THE PROBLEM :: If a line in the records below contains "grey", copy that line.
──────────
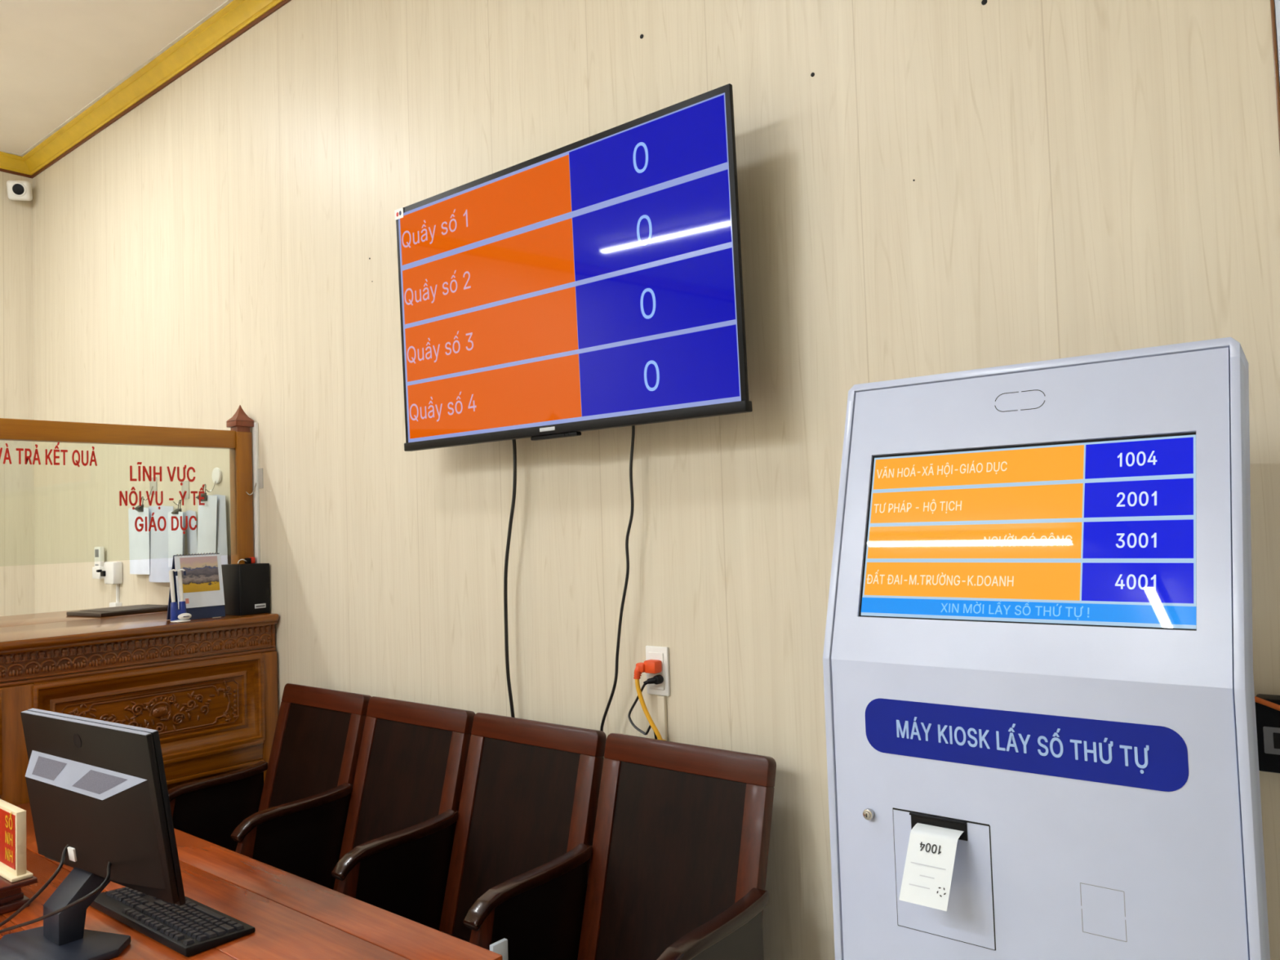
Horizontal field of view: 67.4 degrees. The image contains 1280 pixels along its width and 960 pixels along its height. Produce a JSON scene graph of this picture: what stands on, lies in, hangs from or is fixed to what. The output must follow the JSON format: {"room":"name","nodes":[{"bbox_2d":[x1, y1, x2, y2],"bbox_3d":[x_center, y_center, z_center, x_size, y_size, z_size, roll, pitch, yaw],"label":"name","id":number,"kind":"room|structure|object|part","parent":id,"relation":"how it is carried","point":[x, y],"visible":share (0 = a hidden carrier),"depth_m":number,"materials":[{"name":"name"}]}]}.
{"room":"government service office","nodes":[
{"label":"government service office","id":0,"kind":"room"},
{"bbox_2d":[0,171,35,616],"bbox_3d":[-5.821,0.013,2.340,0.100,3.655,7.700,-4,-3,40],"label":"wall","id":1,"kind":"structure","parent":0,"point":[17,581],"depth_m":5.23,"materials":[{"name":"paint"}]},
{"bbox_2d":[0,150,32,178],"bbox_3d":[-5.777,-1.772,2.397,0.085,0.089,7.600,-4,-3,40],"label":"trim","id":2,"kind":"structure","parent":1,"relation":"attached to","point":[10,162],"depth_m":5.25,"materials":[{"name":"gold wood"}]},
{"bbox_2d":[6,180,32,200],"bbox_3d":[-3.385,-1.578,5.245,0.117,0.107,0.100,-2,-2,-2],"label":"security camera","id":3,"kind":"object","parent":1,"relation":"attached to","point":[17,190],"visible":1,"depth_m":5.21,"materials":[{"name":"white plastic"}]},
{"bbox_2d":[0,0,226,154],"bbox_3d":[-2.618,-2.079,-0.150,8.420,0.100,7.900,-4,-3,40],"label":"ceiling","id":4,"kind":"structure","parent":0,"point":[57,57],"depth_m":4.12,"materials":[{"name":"paint"}]},
{"bbox_2d":[32,0,1279,959],"bbox_3d":[-0.127,-0.158,2.704,8.420,3.655,0.121,-4,-3,40],"label":"wall","id":5,"kind":"structure","parent":0,"point":[926,187],"depth_m":2.52,"materials":[{"name":"paint"}]},
{"bbox_2d":[92,546,104,578],"bbox_3d":[-2.619,0.401,4.655,0.087,0.154,0.040,-4,-3,40],"label":"remote control","id":6,"kind":"object","parent":5,"relation":"attached to","point":[99,552],"visible":0.89,"depth_m":4.63,"materials":[{"name":"white plastic"}]},
{"bbox_2d":[96,561,122,584],"bbox_3d":[-2.512,0.440,4.547,0.130,0.105,0.070,-4,-3,40],"label":"switch box","id":7,"kind":"object","parent":5,"relation":"attached to","point":[113,572],"visible":1,"depth_m":4.52,"materials":[{"name":"white plastic"}]},
{"bbox_3d":[-2.558,0.442,4.556,0.047,0.032,0.026,-4,-3,40],"label":"lever","id":8,"kind":"part","parent":7,"relation":"part of","materials":[{"name":"black plastic"}]},
{"bbox_2d":[109,602,121,607],"bbox_3d":[-2.483,0.601,4.546,0.072,0.040,0.030,-4,-3,40],"label":"junction box","id":9,"kind":"object","parent":5,"relation":"attached to","point":[111,604],"visible":0.5,"depth_m":4.53,"materials":[{"name":"white plastic"}]},
{"bbox_2d":[115,583,119,602],"bbox_3d":[-2.479,0.537,4.555,0.012,0.090,0.012,-4,-3,40],"label":"duct","id":10,"kind":"object","parent":5,"relation":"attached to","point":[117,584],"visible":0.96,"depth_m":4.55,"materials":[{"name":"white plastic"}]},
{"bbox_2d":[141,476,156,500],"bbox_3d":[-2.211,0.040,4.318,0.068,0.104,0.048,-4,-3,40],"label":"wall hook","id":11,"kind":"object","parent":5,"relation":"attached to","point":[153,485],"visible":0.75,"depth_m":4.33,"materials":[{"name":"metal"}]},
{"bbox_2d":[128,496,173,582],"bbox_3d":[-2.193,0.262,4.284,0.425,0.384,0.046,-4,-3,40],"label":"bundle","id":12,"kind":"object","parent":11,"relation":"hanging from","point":[150,548],"visible":0.82,"depth_m":4.29,"materials":[{"name":"white paper"}]},
{"bbox_3d":[-2.198,0.027,4.336,0.068,0.078,0.004,-4,-3,40],"label":"plate","id":13,"kind":"part","parent":11,"relation":"part of","materials":[{"name":"beige plastic"}]},
{"bbox_2d":[20,0,291,177],"bbox_3d":[-0.250,-1.940,2.702,8.220,0.089,0.085,-4,-3,40],"label":"trim","id":14,"kind":"structure","parent":5,"relation":"attached to","point":[232,19],"depth_m":4.30,"materials":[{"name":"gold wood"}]},
{"bbox_2d":[173,480,189,505],"bbox_3d":[-1.973,0.055,4.121,0.068,0.104,0.048,-4,-3,40],"label":"wall hook","id":15,"kind":"object","parent":5,"relation":"attached to","point":[185,486],"visible":0.77,"depth_m":4.13,"materials":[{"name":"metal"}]},
{"bbox_2d":[168,499,197,569],"bbox_3d":[-1.961,0.257,4.088,0.228,0.346,0.054,-4,-3,40],"label":"bundle","id":16,"kind":"object","parent":15,"relation":"hanging from","point":[175,538],"visible":0.73,"depth_m":4.08,"materials":[{"name":"white paper"}]},
{"bbox_3d":[-1.960,0.043,4.138,0.068,0.078,0.004,-4,-3,40],"label":"plate","id":17,"kind":"part","parent":15,"relation":"part of","materials":[{"name":"beige plastic"}]},
{"bbox_2d":[204,467,222,492],"bbox_3d":[-1.754,-0.001,3.941,0.068,0.102,0.048,-4,-3,40],"label":"wall hook","id":18,"kind":"object","parent":5,"relation":"attached to","point":[216,476],"visible":1,"depth_m":3.94,"materials":[{"name":"white plastic"}]},
{"bbox_2d":[195,484,227,564],"bbox_3d":[-1.768,0.215,3.933,0.240,0.403,0.046,-4,-3,40],"label":"bundle","id":19,"kind":"object","parent":18,"relation":"hanging from","point":[211,517],"visible":0.66,"depth_m":3.92,"materials":[{"name":"white paper"}]},
{"bbox_3d":[-1.744,-0.018,3.955,0.068,0.068,0.012,-4,-3,40],"label":"plate","id":20,"kind":"part","parent":18,"relation":"part of","materials":[{"name":"white plastic"}]},
{"bbox_2d":[245,467,263,495],"bbox_3d":[-1.505,0.007,3.734,0.068,0.104,0.048,-4,-3,40],"label":"wall hook","id":21,"kind":"object","parent":5,"relation":"attached to","point":[260,470],"visible":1,"depth_m":3.74,"materials":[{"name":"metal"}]},
{"bbox_3d":[-1.511,0.028,3.736,0.049,0.064,0.008,-1,-3,-27],"label":"hook arm","id":22,"kind":"part","parent":21,"relation":"part of","materials":[{"name":"metal"}]},
{"bbox_3d":[-1.492,-0.005,3.751,0.068,0.078,0.004,-4,-3,40],"label":"plate","id":23,"kind":"part","parent":21,"relation":"part of","materials":[{"name":"beige plastic"}]},
{"bbox_2d":[252,422,260,563],"bbox_3d":[-1.497,0.142,3.748,0.026,0.735,0.012,-4,-3,40],"label":"duct","id":24,"kind":"object","parent":5,"relation":"attached to","point":[255,429],"visible":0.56,"depth_m":3.75,"materials":[{"name":"white plastic"}]},
{"bbox_2d":[394,83,752,451],"bbox_3d":[-0.205,-0.483,2.589,1.234,0.747,0.171,-4,-2,40],"label":"television","id":25,"kind":"object","parent":5,"relation":"attached to","point":[595,282],"visible":1,"depth_m":2.44,"materials":[{"name":"black plastic"}]},
{"bbox_2d":[503,439,516,717],"bbox_3d":[-0.354,0.613,2.742,0.041,1.534,0.078,-1,-3,-25],"label":"power cable","id":26,"kind":"object","parent":25,"relation":"hanging from","point":[514,448],"visible":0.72,"depth_m":2.76,"materials":[{"name":"black rubber"}]},
{"bbox_2d":[600,425,635,731],"bbox_3d":[-0.043,0.538,2.488,0.045,1.442,0.156,0,-3,-41],"label":"cable","id":27,"kind":"object","parent":25,"relation":"hanging from","point":[633,426],"visible":0.65,"depth_m":2.48,"materials":[{"name":"black rubber"}]},
{"bbox_2d":[645,645,670,696],"bbox_3d":[0.044,0.490,2.466,0.072,0.124,0.012,-4,-3,40],"label":"wall socket","id":28,"kind":"object","parent":5,"relation":"attached to","point":[652,652],"visible":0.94,"depth_m":2.45,"materials":[{"name":"white plastic"}]},
{"bbox_2d":[627,675,663,739],"bbox_3d":[0.023,0.827,2.443,0.107,0.658,0.041,-4,-3,40],"label":"plug","id":29,"kind":"object","parent":28,"relation":"in","point":[657,679],"visible":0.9,"depth_m":2.44,"materials":[{"name":"plastic"}]},
{"bbox_2d":[633,659,665,740],"bbox_3d":[0.040,0.856,2.426,0.088,0.795,0.046,-4,-3,40],"label":"plug","id":30,"kind":"object","parent":28,"relation":"in","point":[649,666],"visible":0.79,"depth_m":2.44,"materials":[{"name":"plastic"}]},
{"bbox_2d":[657,695,667,741],"bbox_3d":[0.074,1.092,2.433,0.022,1.082,0.012,-4,-3,40],"label":"duct","id":31,"kind":"object","parent":5,"relation":"attached to","point":[662,702],"visible":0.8,"depth_m":2.45,"materials":[{"name":"plastic"}]},
{"bbox_2d":[1254,693,1279,773],"bbox_3d":[1.068,0.423,1.594,0.074,0.122,0.051,-4,-3,40],"label":"strip","id":32,"kind":"object","parent":5,"relation":"attached to","point":[1268,719],"visible":0.91,"depth_m":1.59,"materials":[{"name":"black plastic"}]},
{"bbox_2d":[1254,696,1279,711],"bbox_3d":[1.026,0.380,1.611,0.211,0.117,0.048,-4,-3,40],"label":"extension cord","id":33,"kind":"object","parent":32,"relation":"attached to","point":[1257,700],"visible":0.28,"depth_m":1.58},
{"bbox_2d":[1262,726,1279,755],"bbox_3d":[1.058,0.429,1.575,0.058,0.044,0.006,-4,-3,40],"label":"socket","id":34,"kind":"object","parent":32,"relation":"attached to","point":[1271,735],"depth_m":1.58,"materials":[{"name":"grey plastic"}]},
{"bbox_2d":[1270,0,1279,152],"bbox_3d":[1.539,0.171,1.314,1.022,2.770,0.130,-4,-3,40],"label":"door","id":35,"kind":"structure","parent":5,"relation":"in","point":[1275,13],"depth_m":1.63,"materials":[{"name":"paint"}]},
{"bbox_3d":[1.543,0.181,1.314,1.016,2.750,0.124,-4,-3,40],"label":"frame","id":36,"kind":"part","parent":35,"relation":"part of","materials":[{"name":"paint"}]},
{"bbox_3d":[-2.271,1.685,-0.041,8.420,0.120,8.600,-4,-3,40],"label":"floor","id":37,"kind":"structure","parent":0,"visible":0},
{"bbox_2d":[0,604,279,805],"bbox_3d":[-2.442,1.145,3.188,1.164,1.246,2.044,-4,-3,40],"label":"counter","id":38,"kind":"object","parent":37,"relation":"on","point":[208,686],"depth_m":3.33,"materials":[{"name":"brown wood"}]},
{"bbox_3d":[-2.200,0.795,2.640,0.041,0.316,0.764,-4,-3,40],"label":"panel","id":39,"kind":"part","parent":38,"relation":"part of","materials":[{"name":"brown wood"}]},
{"bbox_2d":[66,604,168,617],"bbox_3d":[-2.103,0.532,3.925,0.250,0.018,0.340,-3,-3,32],"label":"document folder","id":40,"kind":"object","parent":38,"relation":"on","point":[135,609],"visible":0.81,"depth_m":3.84,"materials":[{"name":"plastic"}]},
{"bbox_2d":[0,404,253,566],"bbox_3d":[-2.178,0.098,2.985,0.077,0.810,2.038,-4,-3,40],"label":"glass wall","id":41,"kind":"structure","parent":38,"relation":"on","point":[237,440],"depth_m":3.51,"materials":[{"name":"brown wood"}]},
{"bbox_3d":[-2.186,-0.167,2.997,0.048,0.068,1.899,-4,-3,40],"label":"rail","id":42,"kind":"part","parent":41,"relation":"part of","materials":[{"name":"brown wood"}]},
{"bbox_3d":[-2.167,0.071,2.977,0.006,0.412,1.899,-4,-3,40],"label":"glass pane","id":43,"kind":"part","parent":41,"relation":"part of","materials":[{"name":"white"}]},
{"bbox_3d":[-1.551,0.164,3.738,0.062,0.702,0.062,-4,-3,40],"label":"post","id":44,"kind":"part","parent":41,"relation":"part of","materials":[{"name":"brown wood"}]},
{"bbox_3d":[-1.667,0.647,3.305,0.032,0.010,0.756,-4,-3,40],"label":"rail","id":45,"kind":"part","parent":38,"relation":"part of","materials":[{"name":"brown wood"}]},
{"bbox_3d":[-1.657,0.806,3.295,0.041,0.316,0.764,-4,-3,40],"label":"panel","id":46,"kind":"part","parent":38,"relation":"part of","materials":[{"name":"brown wood"}]},
{"bbox_2d":[170,600,191,622],"bbox_3d":[-1.629,0.469,3.404,0.068,0.074,0.066,-4,-3,40],"label":"stand","id":47,"kind":"object","parent":38,"relation":"on","point":[180,615],"visible":0.99,"depth_m":3.39,"materials":[{"name":"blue plastic"}]},
{"bbox_2d":[168,568,177,602],"bbox_3d":[-1.654,0.374,3.402,0.029,0.116,0.016,-2,-2,-5],"label":"pen","id":48,"kind":"object","parent":47,"relation":"on","point":[171,571],"visible":1,"depth_m":3.40,"materials":[{"name":"white plastic"}]},
{"bbox_2d":[177,568,186,601],"bbox_3d":[-1.635,0.375,3.425,0.029,0.116,0.016,-2,-2,-5],"label":"pen","id":49,"kind":"object","parent":47,"relation":"in","point":[180,572],"visible":1,"depth_m":3.42,"materials":[{"name":"white plastic"}]},
{"bbox_2d":[166,552,225,619],"bbox_3d":[-1.638,0.389,3.541,0.101,0.238,0.170,-4,-3,40],"label":"desk calendar","id":50,"kind":"object","parent":38,"relation":"on","point":[202,583],"visible":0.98,"depth_m":3.52,"materials":[{"name":"paper"}]},
{"bbox_2d":[179,555,219,592],"bbox_3d":[-1.615,0.346,3.526,0.020,0.127,0.138,-4,-3,40],"label":"picture","id":51,"kind":"object","parent":50,"relation":"attached to","point":[202,572],"depth_m":3.53},
{"bbox_3d":[-1.641,1.322,3.273,0.042,0.727,0.756,-4,-3,40],"label":"rail","id":52,"kind":"part","parent":38,"relation":"part of","materials":[{"name":"brown wood"}]},
{"bbox_2d":[221,563,270,615],"bbox_3d":[-1.511,0.416,3.678,0.150,0.190,0.116,-4,-3,40],"label":"speaker","id":53,"kind":"object","parent":38,"relation":"on","point":[246,586],"visible":0.98,"depth_m":3.63},
{"bbox_2d":[237,556,255,563],"bbox_3d":[-1.524,0.311,3.702,0.030,0.024,0.070,-4,-3,40],"label":"connector","id":54,"kind":"object","parent":53,"relation":"on","point":[247,560],"visible":0.99,"depth_m":3.70,"materials":[{"name":"black plastic"}]},
{"bbox_2d":[239,563,270,615],"bbox_3d":[-1.458,0.413,3.634,0.010,0.190,0.116,-4,-3,40],"label":"grille","id":55,"kind":"object","parent":53,"relation":"attached to","point":[254,579],"depth_m":3.63,"materials":[{"name":"black plastic"}]},
{"bbox_2d":[0,802,502,959],"bbox_3d":[-1.355,1.306,1.990,1.988,0.750,1.088,-4,-3,40],"label":"desk","id":56,"kind":"object","parent":37,"relation":"on","point":[293,917],"visible":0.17,"depth_m":2.00,"materials":[{"name":"brown wood"}]},
{"bbox_2d":[0,799,33,882],"bbox_3d":[-1.490,0.811,2.215,0.362,0.146,0.043,-4,-3,40],"label":"nameplate","id":57,"kind":"object","parent":56,"relation":"on","point":[13,865],"visible":1,"depth_m":2.11,"materials":[{"name":"beige plastic"}]},
{"bbox_2d":[0,875,37,914],"bbox_3d":[-1.563,0.915,2.178,0.458,0.061,0.202,-4,-3,40],"label":"plinth","id":58,"kind":"object","parent":56,"relation":"on","point":[11,896],"visible":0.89,"depth_m":2.09,"materials":[{"name":"brown wood"}]},
{"bbox_3d":[-1.564,0.901,2.178,0.458,0.032,0.202,-4,-3,40],"label":"lid","id":59,"kind":"part","parent":58,"relation":"part of","materials":[{"name":"brown wood"}]},
{"bbox_2d":[0,844,68,926],"bbox_3d":[-1.326,0.825,1.908,0.413,0.201,0.114,-2,-2,-1],"label":"power cable","id":60,"kind":"object","parent":56,"relation":"on","point":[64,853],"visible":1,"depth_m":1.88,"materials":[{"name":"black rubber"}]},
{"bbox_2d":[0,861,111,933],"bbox_3d":[-1.224,0.818,1.826,0.544,0.202,0.114,-2,-3,11],"label":"cable","id":61,"kind":"object","parent":56,"relation":"on","point":[108,865],"visible":0.96,"depth_m":1.76,"materials":[{"name":"black rubber"}]},
{"bbox_2d":[0,708,185,959],"bbox_3d":[-1.093,0.691,1.845,0.500,0.449,0.192,-4,-3,35],"label":"computer monitor","id":62,"kind":"object","parent":56,"relation":"on","point":[96,788],"visible":1,"depth_m":1.84,"materials":[{"name":"black plastic"}]},
{"bbox_2d":[31,755,66,780],"bbox_3d":[-1.189,0.580,1.930,0.120,0.034,0.017,-4,-3,35],"label":"vent grille","id":63,"kind":"object","parent":62,"relation":"attached to","point":[43,767],"depth_m":1.93,"materials":[{"name":"grey plastic"}]},
{"bbox_3d":[-1.085,0.471,1.876,0.492,0.006,0.022,-4,-3,35],"label":"trim","id":64,"kind":"part","parent":62,"relation":"part of","materials":[{"name":"grey plastic"}]},
{"bbox_2d":[72,769,127,794],"bbox_3d":[-1.022,0.573,1.815,0.178,0.034,0.016,-4,-3,35],"label":"vent grille","id":65,"kind":"object","parent":62,"relation":"attached to","point":[84,781],"depth_m":1.81,"materials":[{"name":"grey plastic"}]},
{"bbox_2d":[89,886,255,956],"bbox_3d":[-0.993,0.907,2.016,0.452,0.026,0.142,-4,-3,39],"label":"keyboard","id":66,"kind":"object","parent":56,"relation":"on","point":[193,927],"visible":0.88,"depth_m":1.95,"materials":[{"name":"black plastic"}]},
{"bbox_2d":[489,937,507,959],"bbox_3d":[-0.306,1.104,2.094,0.012,0.190,0.044,-4,-3,40],"label":"paper packet","id":67,"kind":"object","parent":56,"relation":"on","point":[500,947],"visible":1,"depth_m":2.10,"materials":[{"name":"white paper"}]},
{"bbox_2d":[168,683,371,851],"bbox_3d":[-1.238,1.214,3.047,0.517,1.018,0.584,-4,-3,40],"label":"armchair","id":68,"kind":"object","parent":37,"relation":"on","point":[315,749],"visible":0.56,"depth_m":3.21,"materials":[{"name":"brown wood"}]},
{"bbox_3d":[-1.415,1.175,3.208,0.012,0.322,0.335,-4,-3,40],"label":"panel","id":69,"kind":"part","parent":68,"relation":"part of","materials":[{"name":"brown wood"}]},
{"bbox_3d":[-1.429,1.020,3.204,0.043,0.081,0.380,-4,-3,40],"label":"armrest","id":70,"kind":"part","parent":68,"relation":"part of","materials":[{"name":"brown wood"}]},
{"bbox_3d":[-1.109,1.034,3.190,0.376,0.532,0.152,-4,-3,40],"label":"panel","id":71,"kind":"part","parent":68,"relation":"part of","materials":[{"name":"brown wood"}]},
{"bbox_3d":[-1.069,0.743,3.263,0.482,0.069,0.049,-4,-3,40],"label":"rail","id":72,"kind":"part","parent":68,"relation":"part of","materials":[{"name":"brown wood"}]},
{"bbox_2d":[231,696,475,890],"bbox_3d":[-0.845,1.187,2.723,0.517,1.018,0.584,-4,-3,40],"label":"armchair","id":73,"kind":"object","parent":37,"relation":"on","point":[412,759],"visible":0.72,"depth_m":2.89,"materials":[{"name":"brown wood"}]},
{"bbox_3d":[-1.036,0.994,2.880,0.043,0.081,0.380,-4,-3,40],"label":"armrest","id":74,"kind":"part","parent":73,"relation":"part of","materials":[{"name":"brown wood"}]},
{"bbox_3d":[-1.023,1.148,2.884,0.012,0.322,0.335,-4,-3,40],"label":"panel","id":75,"kind":"part","parent":73,"relation":"part of","materials":[{"name":"brown wood"}]},
{"bbox_3d":[-0.717,1.007,2.865,0.376,0.532,0.152,-4,-3,40],"label":"panel","id":76,"kind":"part","parent":73,"relation":"part of","materials":[{"name":"brown wood"}]},
{"bbox_3d":[-0.676,0.716,2.938,0.482,0.069,0.049,-4,-3,40],"label":"rail","id":77,"kind":"part","parent":73,"relation":"part of","materials":[{"name":"brown wood"}]},
{"bbox_2d":[331,712,606,942],"bbox_3d":[-0.453,1.161,2.398,0.517,1.018,0.584,-4,-3,40],"label":"armchair","id":78,"kind":"object","parent":37,"relation":"on","point":[530,793],"visible":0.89,"depth_m":2.57,"materials":[{"name":"brown wood"}]},
{"bbox_3d":[-0.644,0.967,2.555,0.043,0.081,0.380,-4,-3,40],"label":"armrest","id":79,"kind":"part","parent":78,"relation":"part of","materials":[{"name":"brown wood"}]},
{"bbox_3d":[-0.630,1.121,2.559,0.012,0.322,0.335,-4,-3,40],"label":"panel","id":80,"kind":"part","parent":78,"relation":"part of","materials":[{"name":"black leather"}]},
{"bbox_3d":[-0.481,1.229,2.330,0.464,0.027,0.445,-4,-3,40],"label":"seat","id":81,"kind":"part","parent":78,"relation":"part of","materials":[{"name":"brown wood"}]},
{"bbox_3d":[-0.324,0.980,2.541,0.376,0.532,0.152,-4,-3,40],"label":"panel","id":82,"kind":"part","parent":78,"relation":"part of","materials":[{"name":"brown wood"}]},
{"bbox_3d":[-0.284,0.689,2.613,0.482,0.069,0.049,-4,-3,40],"label":"rail","id":83,"kind":"part","parent":78,"relation":"part of","materials":[{"name":"brown wood"}]},
{"bbox_2d":[463,733,776,959],"bbox_3d":[-0.047,1.133,2.063,0.551,1.018,0.584,-4,-3,40],"label":"armchair","id":84,"kind":"object","parent":37,"relation":"on","point":[678,853],"visible":0.99,"depth_m":2.22,"materials":[{"name":"brown wood"}]},
{"bbox_3d":[-0.251,0.940,2.231,0.043,0.081,0.380,-4,-3,40],"label":"armrest","id":85,"kind":"part","parent":84,"relation":"part of","materials":[{"name":"brown wood"}]},
{"bbox_3d":[-0.238,1.094,2.234,0.012,0.322,0.335,-4,-3,40],"label":"panel","id":86,"kind":"part","parent":84,"relation":"part of","materials":[{"name":"black leather"}]},
{"bbox_3d":[0.068,0.953,2.216,0.376,0.532,0.152,-4,-3,40],"label":"panel","id":87,"kind":"part","parent":84,"relation":"part of","materials":[{"name":"brown wood"}]},
{"bbox_3d":[0.108,0.663,2.289,0.482,0.069,0.049,-4,-3,40],"label":"rail","id":88,"kind":"part","parent":84,"relation":"part of","materials":[{"name":"brown wood"}]},
{"bbox_3d":[0.140,0.913,1.907,0.043,0.081,0.380,-4,-3,40],"label":"armrest","id":89,"kind":"part","parent":84,"relation":"part of","materials":[{"name":"brown wood"}]},
{"bbox_3d":[0.153,1.067,1.911,0.012,0.322,0.335,-4,-3,40],"label":"panel","id":90,"kind":"part","parent":84,"relation":"part of","materials":[{"name":"black leather"}]},
{"bbox_2d":[822,337,1270,959],"bbox_3d":[0.655,0.704,1.518,0.660,1.781,0.370,-4,-3,40],"label":"kiosk","id":91,"kind":"object","parent":37,"relation":"on","point":[1038,644],"visible":1,"depth_m":1.40,"materials":[{"name":"grey plastic"}]},
{"bbox_2d":[898,822,964,911],"bbox_3d":[0.438,0.579,1.441,0.078,0.097,0.068,-4,-3,40],"label":"ticket","id":92,"kind":"object","parent":91,"relation":"hanging from","point":[928,869],"visible":1,"depth_m":1.43,"materials":[{"name":"white paper"}]},
{"bbox_3d":[0.463,0.607,1.468,0.154,0.183,0.001,-4,-3,40],"label":"printer door","id":93,"kind":"part","parent":91,"relation":"part of","materials":[{"name":"white metal"}]},
{"bbox_3d":[0.542,0.382,1.406,0.461,0.086,0.002,-4,-3,40],"label":"sign plate","id":94,"kind":"part","parent":91,"relation":"part of","materials":[{"name":"blue plastic"}]},
{"bbox_3d":[0.578,0.058,1.478,0.580,0.461,0.150,-4,-3,40],"label":"screen panel","id":95,"kind":"part","parent":91,"relation":"part of","materials":[{"name":"white metal"}]},
{"bbox_3d":[0.565,0.914,1.391,0.580,1.277,0.019,-4,-3,40],"label":"panel","id":96,"kind":"part","parent":91,"relation":"part of","materials":[{"name":"white metal"}]}
]}
──────────
RESPONSE TO THE TASK ::
{"bbox_2d":[1262,726,1279,755],"bbox_3d":[1.058,0.429,1.575,0.058,0.044,0.006,-4,-3,40],"label":"socket","id":34,"kind":"object","parent":32,"relation":"attached to","point":[1271,735],"depth_m":1.58,"materials":[{"name":"grey plastic"}]},
{"bbox_2d":[31,755,66,780],"bbox_3d":[-1.189,0.580,1.930,0.120,0.034,0.017,-4,-3,35],"label":"vent grille","id":63,"kind":"object","parent":62,"relation":"attached to","point":[43,767],"depth_m":1.93,"materials":[{"name":"grey plastic"}]},
{"bbox_3d":[-1.085,0.471,1.876,0.492,0.006,0.022,-4,-3,35],"label":"trim","id":64,"kind":"part","parent":62,"relation":"part of","materials":[{"name":"grey plastic"}]},
{"bbox_2d":[72,769,127,794],"bbox_3d":[-1.022,0.573,1.815,0.178,0.034,0.016,-4,-3,35],"label":"vent grille","id":65,"kind":"object","parent":62,"relation":"attached to","point":[84,781],"depth_m":1.81,"materials":[{"name":"grey plastic"}]},
{"bbox_2d":[822,337,1270,959],"bbox_3d":[0.655,0.704,1.518,0.660,1.781,0.370,-4,-3,40],"label":"kiosk","id":91,"kind":"object","parent":37,"relation":"on","point":[1038,644],"visible":1,"depth_m":1.40,"materials":[{"name":"grey plastic"}]},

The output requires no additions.